The story starts at mid-day on that memorable Tuesday with a telegram over the signature of the Under Secretary of State. It went to every Chief Constable in the country. Mr. W. H. Beacher, sitting in his office in Reigate, read it: "Broadcast Will be made at 9.10 pm. to-day inviting male British subjects between the ages of 17 and 65 to register for Local Defence Volunteer Corps against enemy landings by parachute or otherwise. Registrations will be at any police station. Circular follows. In meantime, please ensure forthwith that all stations are prepared to receive registrations." There followed details of particulars to be taken. While the then Reigate Borough Police were making the necessary arrangements there came a second telegram notifying them of a broadcast appeal to be made for rifles and ammunition, and asking the police to be ready also to record details of all weapons offered to the new Volunteer Force.

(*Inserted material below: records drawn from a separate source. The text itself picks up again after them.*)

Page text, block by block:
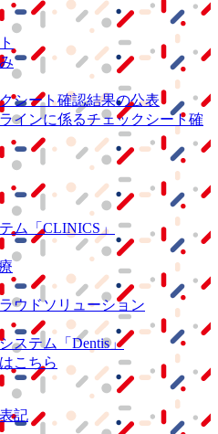
シート確認結果の公表
インに係るチェックシート確
ム
「CLINICS」
ウドソリューション
ステム
「Dentis」
こちら
記
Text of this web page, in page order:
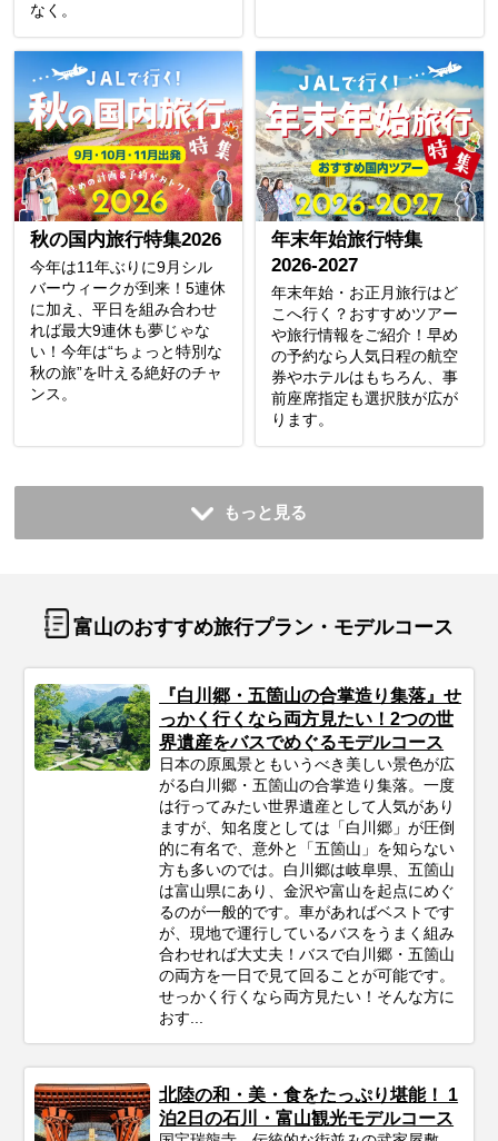
なく。
秋の国内旅行特集2026
今年は11年ぶりに9月シル
バーウィークが到来！5連休
に加え、平日を組み合わせ
れば最大9連休も夢じゃな
い！今年は“ちょっと特別な
秋の旅”を叶える絶好のチャ
ンス。
年末年始旅行特集
2026-2027
年末年始・お正月旅行はど
こへ行く？おすすめツアー
や旅行情報をご紹介！早め
の予約なら人気日程の航空
券やホテルはもちろん、事
前座席指定も選択肢が広が
ります。
もっと見る
富山のおすすめ旅行プラン・モデルコース
『白川郷・五箇山の合掌造り集落』せ
っかく行くなら両方見たい！2つの世
界遺産をバスでめぐるモデルコース
日本の原風景ともいうべき美しい景色が広
がる白川郷・五箇山の合掌造り集落。一度
は行ってみたい世界遺産として人気があり
ますが、知名度としては「白川郷」が圧倒
的に有名で、意外と「五箇山」を知らない
方も多いのでは。白川郷は岐阜県、五箇山
は富山県にあり、金沢や富山を起点にめぐ
るのが一般的です。車があればベストです
が、現地で運行しているバスをうまく組み
合わせれば大丈夫！バスで白川郷・五箇山
の両方を一日で見て回ることが可能です。
せっかく行くなら両方見たい！そんな方に
おす...
北陸の和・美・食をたっぷり堪能！ 1
泊2日の石川・富山観光モデルコース
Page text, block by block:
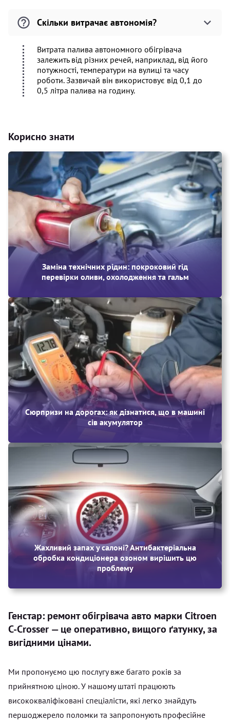
Скільки витрачає автономія?
Витрата палива автономного обігрівача
залежить від різних речей, наприклад, від його
потужності, температури на вулиці та часу
роботи. Зазвичай він використовує від 0,1 до
0,5 літра палива на годину.
Корисно знати
Заміна технічних рідин: покроковий гід
перевірки оливи, охолодження та гальм
Сюрпризи на дорогах: як дізнатися, що в машині
сів акумулятор
Жахливий запах у салоні? Антибактеріальна
обробка кондиціонера озоном вирішить цю
проблему
Генстар: ремонт обігрівача авто марки Citroen
C-Crosser — це оперативно, вищого ґатунку, за
вигідними цінами.
Ми пропонуємо цю послугу вже багато років за
прийнятною ціною. У нашому штаті працюють
висококваліфіковані спеціалісти, які легко знайдуть
першоджерело поломки та запропонують професійне
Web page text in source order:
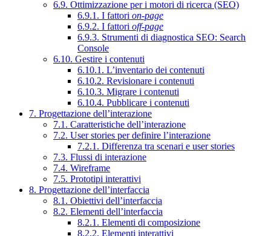
6.9. Ottimizzazione per i motori di ricerca (SEO)
6.9.1. I fattori on-page
6.9.2. I fattori off-page
6.9.3. Strumenti di diagnostica SEO: Search
Console
6.10. Gestire i contenuti
6.10.1. L’inventario dei contenuti
6.10.2. Revisionare i contenuti
6.10.3. Migrare i contenuti
6.10.4. Pubblicare i contenuti
7. Progettazione dell’interazione
7.1. Caratteristiche dell’interazione
7.2. User stories per definire l’interazione
7.2.1. Differenza tra scenari e user stories
7.3. Flussi di interazione
7.4. Wireframe
7.5. Prototipi interattivi
8. Progettazione dell’interfaccia
8.1. Obiettivi dell’interfaccia
8.2. Elementi dell’interfaccia
8.2.1. Elementi di composizione
8.2.2. Elementi interattivi
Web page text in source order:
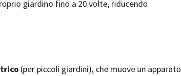
giardino fino a 20 volte, riducendo
(per piccoli giardini), che muove un apparato
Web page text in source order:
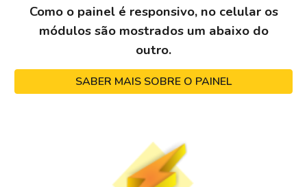
Como o painel é responsivo, no celular os
módulos são mostrados um abaixo do
outro.
SABER MAIS SOBRE O PAINEL
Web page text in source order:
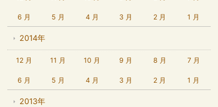
6 月 5 月 4 月 3 月 2 月 1 月
2014年
12 月 11 月 10 月 9 月 8 月 7 月
6 月 5 月 4 月 3 月 2 月 1 月
2013年
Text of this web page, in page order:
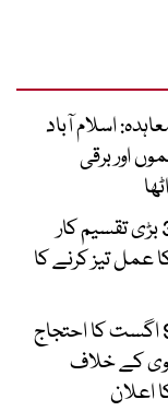
اسلام آباد
اور برقی
حکومت کا بجلی کی 3 بڑی تقسیم کار
عمل تیز کرنے کا
جماعت اسلامی نے 9 اگست کا احتجاج
کے خلاف
اعلان
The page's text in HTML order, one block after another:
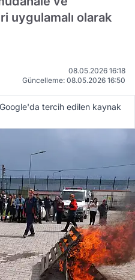
uygulamalı olarak
08.05.2026 16:18
Güncelleme: 08.05.2026 16:50
Google'da tercih edilen kaynak
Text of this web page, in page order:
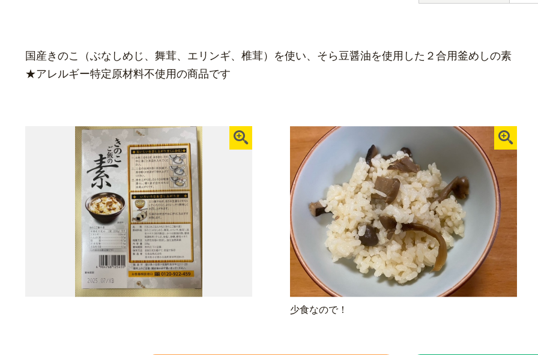
国産きのこ（ぶなしめじ、舞茸、エリンギ、椎茸）を使い、そら豆醤油を使用した２合用釜めしの素
★アレルギー特定原材料不使用の商品です
少食なので！
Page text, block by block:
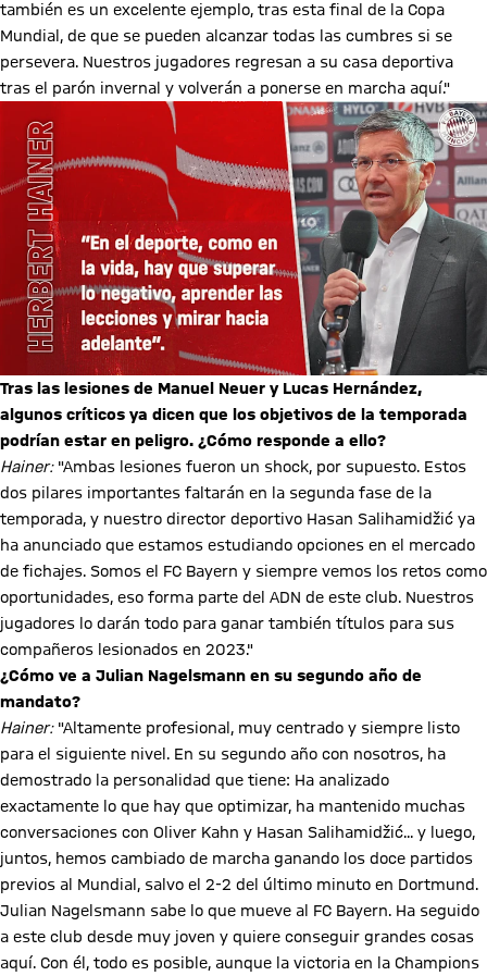
también es un excelente ejemplo, tras esta final de la Copa
Mundial, de que se pueden alcanzar todas las cumbres si se
persevera. Nuestros jugadores regresan a su casa deportiva
tras el parón invernal y volverán a ponerse en marcha aquí."
Tras las lesiones de Manuel Neuer y Lucas Hernández,
algunos críticos ya dicen que los objetivos de la temporada
podrían estar en peligro. ¿Cómo responde a ello?
Hainer:"Ambas lesiones fueron un shock, por supuesto. Estos
dos pilares importantes faltarán en la segunda fase de la
temporada, y nuestro director deportivo Hasan Salihamidžić ya
ha anunciado que estamos estudiando opciones en el mercado
de fichajes. Somos el FC Bayern y siempre vemos los retos como
oportunidades, eso forma parte del ADN de este club. Nuestros
jugadores lo darán todo para ganar también títulos para sus
compañeros lesionados en 2023."
¿Cómo ve a Julian Nagelsmann en su segundo año de
mandato?
Hainer:"Altamente profesional, muy centrado y siempre listo
para el siguiente nivel. En su segundo año con nosotros, ha
demostrado la personalidad que tiene: Ha analizado
exactamente lo que hay que optimizar, ha mantenido muchas
conversaciones con Oliver Kahn y Hasan Salihamidžić... y luego,
juntos, hemos cambiado de marcha ganando los doce partidos
previos al Mundial, salvo el 2-2 del último minuto en Dortmund.
Julian Nagelsmann sabe lo que mueve al FC Bayern. Ha seguido
a este club desde muy joven y quiere conseguir grandes cosas
aquí. Con él, todo es posible, aunque la victoria en la Champions
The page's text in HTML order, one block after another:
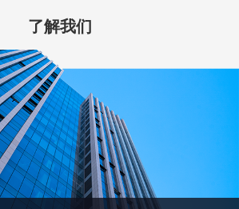
了解我们
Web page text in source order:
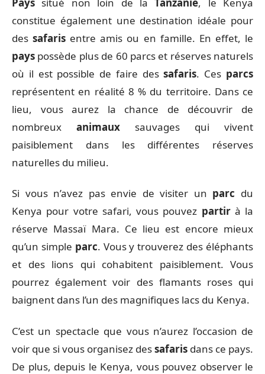
constitue également une destination idéale pour
dessafaris entre amis ou en famille. En effet, le
pays possède plus de 60 parcs et réserves naturels
où il est possible de faire dessafaris. Ces parcs
représentent en réalité 8 % du territoire. Dans ce
lieu, vous aurez la chance de découvrir de
nombreux animaux sauvages qui vivent
paisiblement dans les différentes réserves
naturelles du milieu.
Si vous n’avez pas envie de visiter un parc du
Kenya pour votre safari, vous pouvez partirà la
réserve Massaï Mara. Ce lieu est encore mieux
qu’un simple parc. Vous y trouverez des éléphants
et des lions qui cohabitent paisiblement. Vous
pourrez également voir des flamants roses qui
baignent dans l’un des magnifiques lacs du Kenya.
C’est un spectacle que vous n’aurez l’occasion de
voir que si vous organisez dessafaris dans ce pays.
De plus, depuis le Kenya, vous pouvez observer le
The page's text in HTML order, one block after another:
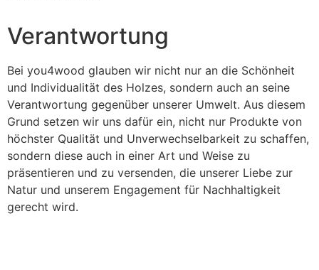
Verantwortung
Bei you4wood glauben wir nicht nur an die Schönheit
und Individualität des Holzes, sondern auch an seine
Verantwortung gegenüber unserer Umwelt. Aus diesem
Grund setzen wir uns dafür ein, nicht nur Produkte von
höchster Qualität und Unverwechselbarkeit zu schaffen,
sondern diese auch in einer Art und Weise zu
präsentieren und zu versenden, die unserer Liebe zur
Natur und unserem Engagement für Nachhaltigkeit
gerecht wird.
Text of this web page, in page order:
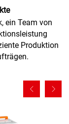
ein Team von
Produktion
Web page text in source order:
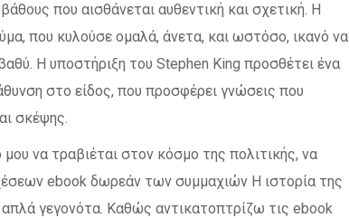
που αισθάνεται αυθεντική και σχετική. Η
που κυλούσε ομαλά, άνετα, και ωστόσο, ικανό να
Η υποστήριξη του Stephen King προσθέτει ένα
στο είδος, που προσφέρει γνώσεις που
σκέψης.
να τραβιέται στον κόσμο της πολιτικής, να
ebook δωρεάν των συμμαχιών Η ιστορία της
γεγονότα. Καθώς αντικατοπτρίζω τις ebook
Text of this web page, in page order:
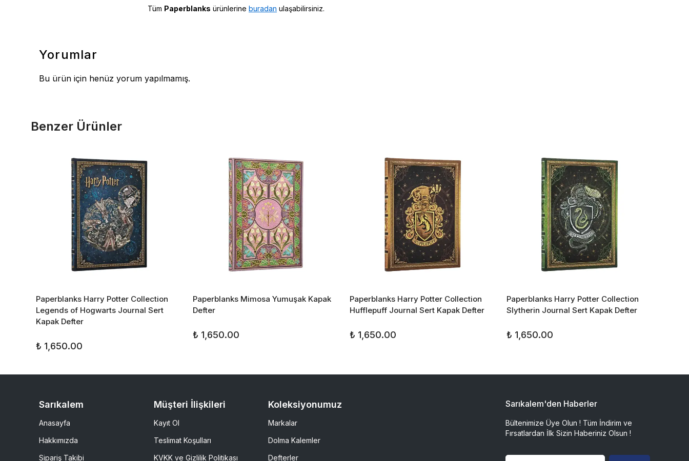
Tüm Paperblanks ürünlerine buradan ulaşabilirsiniz.
Yorumlar
Bu ürün için henüz yorum yapılmamış.
Benzer Ürünler
Paperblanks Harry Potter Collection
Legends of Hogwarts Journal Sert
Kapak Defter
₺ 1,650.00
Paperblanks Mimosa Yumuşak Kapak
Defter
₺ 1,650.00
Paperblanks Harry Potter Collection
Hufflepuff Journal Sert Kapak Defter
₺ 1,650.00
Paperblanks Harry Potter Collection
Slytherin Journal Sert Kapak Defter
₺ 1,650.00
Sarıkalem
Anasayfa
Hakkımızda
Sipariş Takibi
Müşteri İlişkileri
Kayıt Ol
Teslimat Koşulları
KVKK ve Gizlilik Politikası
Koleksiyonumuz
Markalar
Dolma Kalemler
Defterler
Sarıkalem'den Haberler
Bültenimize Üye Olun ! Tüm İndirim ve
Fırsatlardan İlk Sizin Haberiniz Olsun !

The broadcasts which gave first news of the new Force to the public came in the bulletins at 6 p.m. and 9 p.m. It was during the latter that Mr. Eden outlined the enemy’s methods of parachute attack and made his now famous appeal. In the Borough, as elsewhere in the country, the response was astounding. Almost before the broadcast was over the telephone lines to the police stations were busy and personal calls at the stations to register mounted rapidly. Mr. Beacher and his staff worked almost without pause to keep pace with the applications, 1,500 of which poured in in 48 hours.

Reigate Hill Patrol.
Some of the Volunteers had their first taste of duty only three days after the broadcast, for it was on May 17th that the late Capt. E. H. Tuckwell came from Guildford Headquarters to the Chief Constable - at 4 p.m - to make arrangements for night patrols to be on Reigate Hill. Capt. W. E. Hill, M.C., was contacted, and was acquainted on his arrival, shortly before 7 p.m., with what was required. A police car took him to the addresses of several of the Volunteers, and, armed with six "P.14" rifles, all that could be mustered at that stage, the little party set off in police cars for their patrol ground. The twelve men who comprised this first patrol were Messrs. Chalcraft, Cook, Cuss, Dungate, Elliott, Hunt, Jarrett, Laker, Lott, Lovegrove, Pilbeam and Rumble, under the command of Capt. Hill, who, however, found the chosen site for the observation post, a spot near the water tower on Colley Hill, to be unsatisfactory, the view to the southward being impeded by Reigate Park. On the following night therefore the same patrol moved to Reigate Park itself, and were under the command of Mr. Vigers, Capt. Hill having been summoned to Guildford to an urgent conference. Most of the men on these early patrols were unfamiliar with the "P.14" rifle, not having handled firearms since the last war, and so the commanders divided their small force into two, one keeping up the patrol of the area whilst the other received some instruction as to the handling of the unfamiliar weapons. These night watches were divided into three periods - 10 p.m. to 1 a.m., 1 a.m. to 4 a.m., and 4 a.m. to 7 am.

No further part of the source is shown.